** Exercise data follows **

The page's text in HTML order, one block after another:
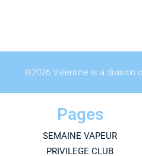
©2026 Valentine is a division
Pages
SEMAINE VAPEUR
PRIVILEGE CLUB
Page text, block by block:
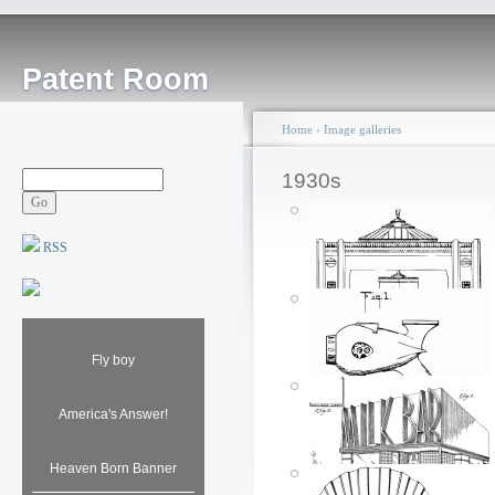
Patent Room
RSS
Fly boy
America's Answer!
Heaven Born Banner
Home › Image galleries
1930s
Service Station: 1934
Posted by: ken
Fri, 08/10/2007 - 17:49
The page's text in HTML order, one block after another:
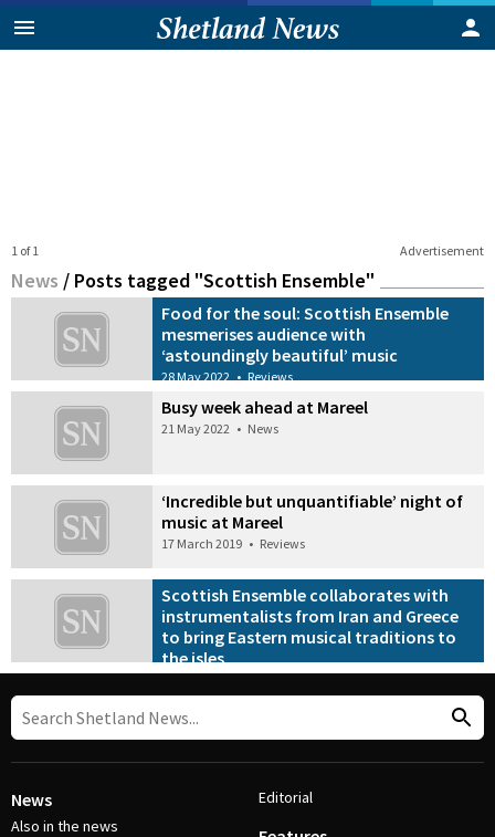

** End of Exercise data **

#### [What the task asks]
Retype the records above exactly, pictures omitted.

#### [Exercise solution]
The page's text in HTML order, one block after another:
©2026 Valentine is a division
Pages
SEMAINE VAPEUR
PRIVILEGE CLUB
Page text, block by block:
Patent Room
RSS
Fly boy
America's Answer!
Heaven Born Banner
Home › Image galleries
1930s
Service Station: 1934
Posted by: ken
Fri, 08/10/2007 - 17:49
The page's text in HTML order, one block after another:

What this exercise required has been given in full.